I reply asking them to please look into my issue. I ask them to reverse the charge, after confirming with the merchant that cash has been paid.  

I also asked them for their office address, so I can write a complaint or visit the offices personally if the occasion should arise. 

Simultaneously, I contact their support twitter handle, air my grievance. There hasn’t been any responses at the time of this writing.  

Instance 4 

Support folks reply that, they can confirm the transaction. This is the exact same thing they said last time.  

In addition to that, the support folks tell me that, they are no longer responsible and now I must travel to the merchant (who is like at least a 100 kilometers away) and sort things out with him.  

In other words, paytm wishes to take no responsibility for the incident (they never sent him the transaction SMS and nor did the merchant app update the transaction details) and essentially washing their hands off the whole thing.  

Incident 5 

I replied again, asking them to provide me with their office address, so I can write a letter of complaint. So far, I don’t have a reply yet.  

[I will update the incidents if paytm should choose to respond] 

My Learnings 

I am a big time proponent of online stuff. I have been using online banking since 2006, and since then, everything I do, transactions as small as 10 rupees, has been done online, if the other party agrees. Since I turned consultant almost 4 years ago, I have always said no to cash, even forcing people to pay me online.  

Hence, when the demonetization drive started, I liked it. Now, even sundry purchases with the local shop owner (like tea and biscuits and other small shops and hotels) will take digital money. Still, I always felt that app based services (who don’t have a office to walk into or a phone number to call them directly and speak to a human) can be shaky when it comes to providing support. 

Poor access to support when it comes to say, booking a cab or food or hotel or even products such as phones and computers, are okay. If I don’t like a service provider, I can say good bye to him, and move on.
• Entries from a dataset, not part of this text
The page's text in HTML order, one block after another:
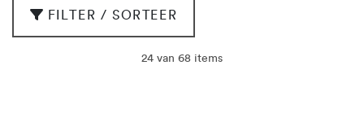
FILTER / SORTEER
24 van 68 items
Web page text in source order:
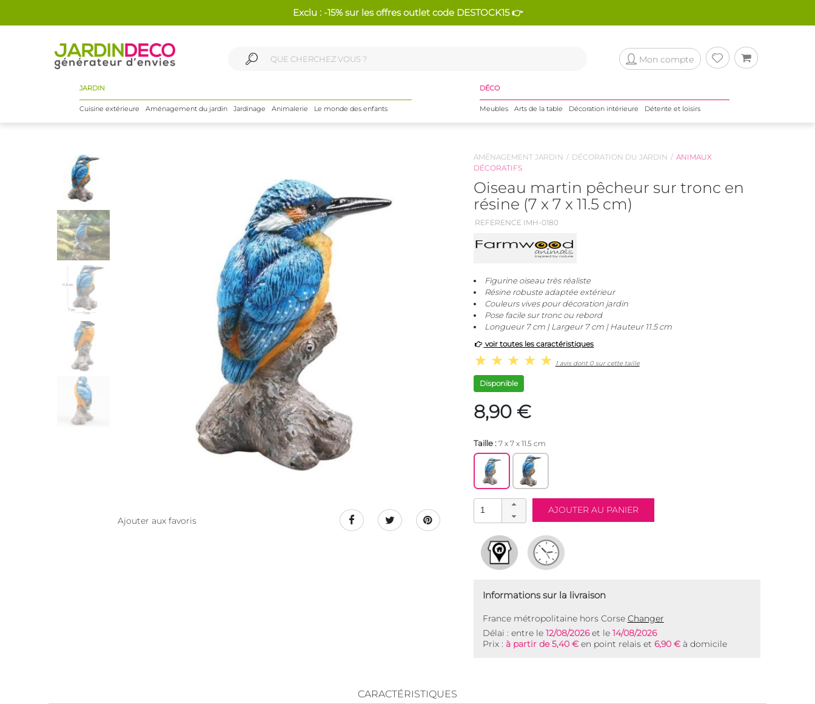
Exclu : -15% sur les offres outlet code DESTOCK15 👉
Mon compte
JARDIN
Cuisine extérieure Aménagement du jardin Jardinage Animalerie Le monde des enfants
DÉCO
Meubles Arts de la table Décoration intérieure Détente et loisirs
Ajouter aux favoris
AMÉNAGEMENT JARDIN DÉCORATION DU JARDIN
ANIMAUX
DÉCORATIFS
Oiseau martin pêcheur sur tronc en
résine (7 x 7 x 11.5 cm)
REFERENCE IMH-0180
Figurine oiseau très réaliste
Résine robuste adaptée extérieur
Couleurs vives pour décoration jardin
Pose facile sur tronc ou rebord
Longueur 7 cm | Largeur 7 cm | Hauteur 11.5 cm
voir toutes les caractéristiques
1 avis dont 0 sur cette taille
Disponible
8,90 €
Taille : 7 x 7 x 11.5 cm
Informations sur la livraison
France métropolitaine hors Corse Changer
Délai : entre le 12/08/2026et le 14/08/2026
Prix : à partir de 5,40 € en point relais et 6,90 €à domicile
CARACTÉRISTIQUES

I can ditch said product and simply buy another.  

With money, I cannot ditch money can I? The 80 rupees I lost is a small amount, but will I ever trust paytm with a big ticket purchase? Heck, if anything, I will stop using paytm altogether. However, this comes with collateral damage. Paytm is the biggest mobile wallet player in town. If the biggest player in town shows such ignorance, can we, consumers trust other wallet providers?  

I will update this section if someone from paytm contacts me and resolves the issue. Till then, I will simply have to stop using their services.